SDI OF all parameters in dimension EXL 200 and VITROS® 4600.
| S No. | A nalyte | Range of SDI (Dimension EXL 200) | Mean SDI (Dimension EXL 200) | Range of SDI (VI TROS® 4600) | Mean SDI (VI TROS® 4600) |
|---|
| 1 | Glucose | 2.43 to -3.77 | 0.4 | 0.5 to 3.3 | 1. 8 |
| 2 | Urea | 1.28 to -5.64 | -0.3 | 0.27 to 1.12 | 0.5 |
| 3 | Creatinine | 1.35 to -1.12 | 0.7 | -1.18 to 1.9 | 0.5 |
| 4 | Total Bilirubin | 9.6 to -1.46 | 0.8 | -0.1 to 1.8 | 0.6 |
| 5 | Total Protein | 2.25 to -1.11 | -0.2 | 0.3 to 2.9 | 1.2 |
| 6 | Calcium | 0.96 to -1.17 | -0.1 | 0.06 to 4.31 | 1.7 |
| 7 | Uric acid | 0.12 to -1.2 | -0.6 | -0.27 to 0.45 | 0 |
| 8 | Cholesterol | 1.4 to -4.5 | -1.6 | -1.84 to 0.59 | -0.4 |
| 9 | HDL cholesterol | 3.36 to -0.79 | 0.6 | 0.2 to 1.37 | 0.7 |
| 10 | Sodium | 0.58 to 4.53 | 1.3 | -0.78 to 0.69 | 0.1 |
| 11 | Potassium | -0.06 to 1.8 | 0.7 | 0.13 to 1.33 | 0.8 |
| 12 | ALP | -0.01 to 1.4 | 0.1 | -0.96 to 0.73 | -0.2 |
| 13 | Amylase | -0.08 to 0.8 | 0.3 | -3.11 to 1.21 | -0.6 |
| 14 | Iron | -1.12 to 1.87 | 0.3 | -1.94 to 0.95 | -0.8 |
The number of parameters in the EQA in both the chemistry analysers was different with 15 in Dimension. Chloride was the only parameter from 2016 that was not included in 2017 in the EQA. Similarly in VITROS® 4600, the following parameters of albumin, triglyceride, AST, ALT, phosphorus and CPK were not included in the present study for comparison.

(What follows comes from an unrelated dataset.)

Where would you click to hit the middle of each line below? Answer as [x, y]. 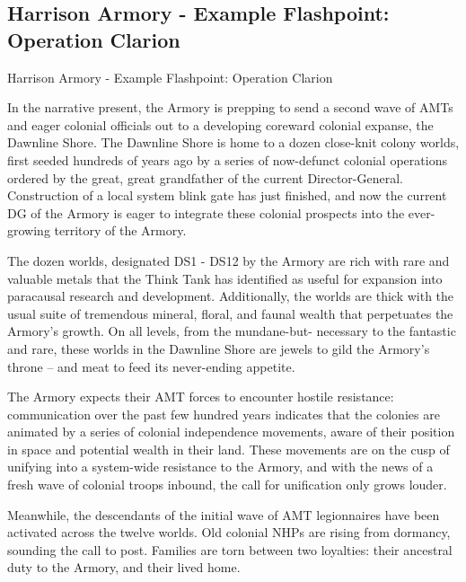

The overall VIS for the Dimension had 07 parameters (46.7%) VIS (<100) ‘very good’, 05 (33%) VIS (100-150) ‘good category’, 02 (13%) VIS (151-200) in satisfactory and 01 (07%) parameter had VIS (>200) ‘not acceptable’ category as shown in [Table/Fig-1].
The overall VIS for the VITROS® 4600 was had 15 parameters (75%) had VIS (<100) ‘very good’, 04 (20%) had VIS (100-150) ‘good category’, 01 (13%) had VIS (151-200) in satisfactory’ category [Table/Fig-3].
Comparison of VIS between Dimension EXL 200 and VITROS® 4600.
| S No. | VI | Dimension | VITROS® 4600 |
|---|
| 1 | Very good (<100) | 46.7% (n=07) | 75% (n=15) |
| 2 | Good (100-150) | 33.3% (n=05) | 20% (n=04) |
| 3 | Satisfactory (151-200) | 13.3% (n=02) | 5% (n=01) |
| 4 | Not acceptable (>200) | 6.7% (n=01) | Nil |
The results from the IQC from VITROS® 4600 on its performance verifier and Dimension EXL 200 on BIORAD QC material is as per [Table/Fig-4]. The IQC from the same period shows the CV% as to be within the CLIA guidelines [4].
Comparison of internal quality control between dimension EXL 200 (SIEMENS) and VITROS® 4600 (Orthoclinical Diagnostics).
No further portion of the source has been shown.